#### [DIRECTIONS]
Could you please repeat the entries below word for word, with the images left out?

#### [RECORDS PROVIDED]
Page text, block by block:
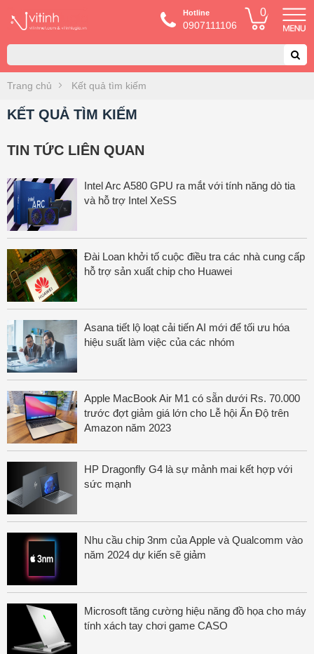
Hotline
0907111106
0
Trang chủ Kết quả tìm kiếm
KẾT QUẢ TÌM KIẾM
TIN TỨC LIÊN QUAN
Intel Arc A580 GPU ra mắt với tính năng dò tia
và hỗ trợ Intel XeSS
Đài Loan khởi tố cuộc điều tra các nhà cung cấp
hỗ trợ sản xuất chip cho Huawei
Asana tiết lộ loạt cải tiến AI mới để tối ưu hóa
hiệu suất làm việc của các nhóm
Apple MacBook Air M1 có sẵn dưới Rs. 70.000
trước đợt giảm giá lớn cho Lễ hội Ấn Độ trên
Amazon năm 2023
HP Dragonfly G4 là sự mảnh mai kết hợp với
sức mạnh
Nhu cầu chip 3nm của Apple và Qualcomm vào
năm 2024 dự kiến sẽ giảm
Microsoft tăng cường hiệu năng đồ họa cho máy
tính xách tay chơi game CASO

#### [ANSWER TO THIS PROBLEM]
Page text, block by block:
Hotline
0907111106
0
Trang chủ Kết quả tìm kiếm
KẾT QUẢ TÌM KIẾM
TIN TỨC LIÊN QUAN
Intel Arc A580 GPU ra mắt với tính năng dò tia
và hỗ trợ Intel XeSS
Đài Loan khởi tố cuộc điều tra các nhà cung cấp
hỗ trợ sản xuất chip cho Huawei
Asana tiết lộ loạt cải tiến AI mới để tối ưu hóa
hiệu suất làm việc của các nhóm
Apple MacBook Air M1 có sẵn dưới Rs. 70.000
trước đợt giảm giá lớn cho Lễ hội Ấn Độ trên
Amazon năm 2023
HP Dragonfly G4 là sự mảnh mai kết hợp với
sức mạnh
Nhu cầu chip 3nm của Apple và Qualcomm vào
năm 2024 dự kiến sẽ giảm
Microsoft tăng cường hiệu năng đồ họa cho máy
tính xách tay chơi game CASO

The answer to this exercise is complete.